** Work instructions **
Transcribe all records below exactly, without images.

Data excerpts: Begin

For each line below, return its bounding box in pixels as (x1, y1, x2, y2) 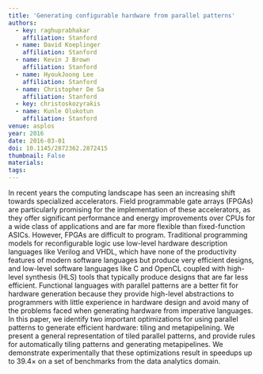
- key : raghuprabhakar (15, 26, 90, 34)
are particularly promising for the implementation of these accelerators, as (8, 205, 251, 214)
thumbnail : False (8, 151, 66, 159)
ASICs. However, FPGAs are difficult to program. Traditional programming (8, 231, 248, 239)
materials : (8, 159, 44, 167)
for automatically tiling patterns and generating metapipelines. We (8, 340, 223, 349)
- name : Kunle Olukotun (15, 108, 93, 116)
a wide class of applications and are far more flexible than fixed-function (8, 222, 246, 231)
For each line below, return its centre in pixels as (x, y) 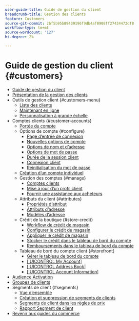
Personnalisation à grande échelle (53, 115)
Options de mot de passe (52, 152)
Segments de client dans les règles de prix (62, 303)
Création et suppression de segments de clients (68, 297)
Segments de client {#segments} (45, 287)
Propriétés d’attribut (47, 204)
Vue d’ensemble (36, 293)
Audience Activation (32, 277)
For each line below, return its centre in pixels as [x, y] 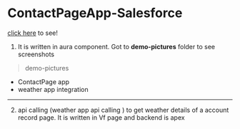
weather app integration [53, 89]
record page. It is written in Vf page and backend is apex [101, 117]
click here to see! [33, 33]
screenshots [36, 54]
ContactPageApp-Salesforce [95, 13]
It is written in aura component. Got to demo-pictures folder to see [116, 46]
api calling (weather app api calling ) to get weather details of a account [123, 110]
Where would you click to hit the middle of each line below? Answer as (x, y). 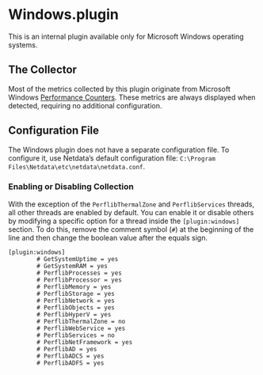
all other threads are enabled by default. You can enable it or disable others (131, 212)
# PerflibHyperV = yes (74, 314)
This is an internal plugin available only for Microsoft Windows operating (126, 36)
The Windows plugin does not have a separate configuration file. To (119, 150)
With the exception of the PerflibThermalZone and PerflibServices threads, (131, 204)
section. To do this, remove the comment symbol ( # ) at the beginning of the (131, 229)
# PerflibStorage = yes (76, 294)
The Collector (43, 70)
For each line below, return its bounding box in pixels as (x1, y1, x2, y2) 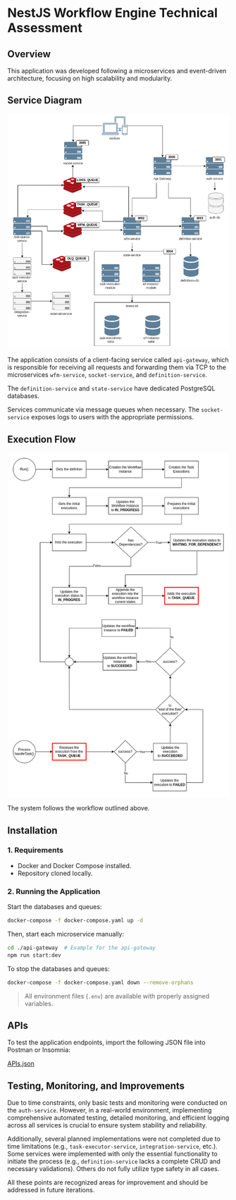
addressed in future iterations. (7, 1186, 95, 1194)
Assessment (7, 20, 82, 36)
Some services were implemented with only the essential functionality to (7, 1150, 218, 1158)
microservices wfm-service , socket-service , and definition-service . (7, 371, 208, 379)
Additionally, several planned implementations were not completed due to (7, 1134, 221, 1143)
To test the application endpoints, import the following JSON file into (7, 1038, 206, 1047)
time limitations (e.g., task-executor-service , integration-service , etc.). (7, 1142, 218, 1151)
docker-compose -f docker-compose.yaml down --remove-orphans (7, 979, 194, 986)
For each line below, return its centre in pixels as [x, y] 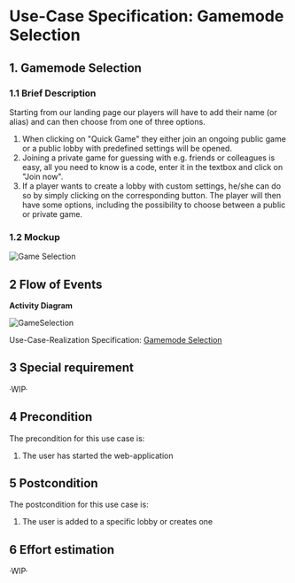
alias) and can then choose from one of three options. [107, 121]
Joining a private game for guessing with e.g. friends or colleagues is [148, 158]
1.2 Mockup [35, 237]
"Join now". [43, 176]
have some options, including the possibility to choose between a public [154, 205]
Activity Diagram [41, 305]
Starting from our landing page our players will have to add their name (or [143, 112]
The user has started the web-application [97, 455]

Data excerpts: End

** Answer to this exercise **
For each line below, return its bounding box in pixels as (x1, y1, x2, y2) 
- key : raghuprabhakar (15, 26, 90, 34)
are particularly promising for the implementation of these accelerators, as (8, 205, 251, 214)
thumbnail : False (8, 151, 66, 159)
ASICs. However, FPGAs are difficult to program. Traditional programming (8, 231, 248, 239)
materials : (8, 159, 44, 167)
for automatically tiling patterns and generating metapipelines. We (8, 340, 223, 349)
- name : Kunle Olukotun (15, 108, 93, 116)
a wide class of applications and are far more flexible than fixed-function (8, 222, 246, 231)
For each line below, return its centre in pixels as (x, y) 
Personnalisation à grande échelle (53, 115)
Options de mot de passe (52, 152)
Segments de client dans les règles de prix (62, 303)
Création et suppression de segments de clients (68, 297)
Segments de client {#segments} (45, 287)
Propriétés d’attribut (47, 204)
Vue d’ensemble (36, 293)
Audience Activation (32, 277)
For each line below, return its centre in pixels as [x, y] 
weather app integration [53, 89]
record page. It is written in Vf page and backend is apex [101, 117]
click here to see! [33, 33]
screenshots [36, 54]
ContactPageApp-Salesforce [95, 13]
It is written in aura component. Got to demo-pictures folder to see [116, 46]
api calling (weather app api calling ) to get weather details of a account [123, 110]
Where would you click to hit the middle of each line below? Answer as (x, y). 
all other threads are enabled by default. You can enable it or disable others (131, 212)
# PerflibHyperV = yes (74, 314)
This is an internal plugin available only for Microsoft Windows operating (126, 36)
The Windows plugin does not have a separate configuration file. To (119, 150)
With the exception of the PerflibThermalZone and PerflibServices threads, (131, 204)
section. To do this, remove the comment symbol ( # ) at the beginning of the (131, 229)
# PerflibStorage = yes (76, 294)
The Collector (43, 70)
For each line below, return its bounding box in pixels as (x1, y1, x2, y2) 
addressed in future iterations. (7, 1186, 95, 1194)
Assessment (7, 20, 82, 36)
Some services were implemented with only the essential functionality to (7, 1150, 218, 1158)
microservices wfm-service , socket-service , and definition-service . (7, 371, 208, 379)
Additionally, several planned implementations were not completed due to (7, 1134, 221, 1143)
To test the application endpoints, import the following JSON file into (7, 1038, 206, 1047)
time limitations (e.g., task-executor-service , integration-service , etc.). (7, 1142, 218, 1151)
docker-compose -f docker-compose.yaml down --remove-orphans (7, 979, 194, 986)
For each line below, return its centre in pixels as [x, y] 
alias) and can then choose from one of three options. [107, 121]
Joining a private game for guessing with e.g. friends or colleagues is [148, 158]
1.2 Mockup [35, 237]
"Join now". [43, 176]
have some options, including the possibility to choose between a public [154, 205]
Activity Diagram [41, 305]
Starting from our landing page our players will have to add their name (or [143, 112]
The user has started the web-application [97, 455]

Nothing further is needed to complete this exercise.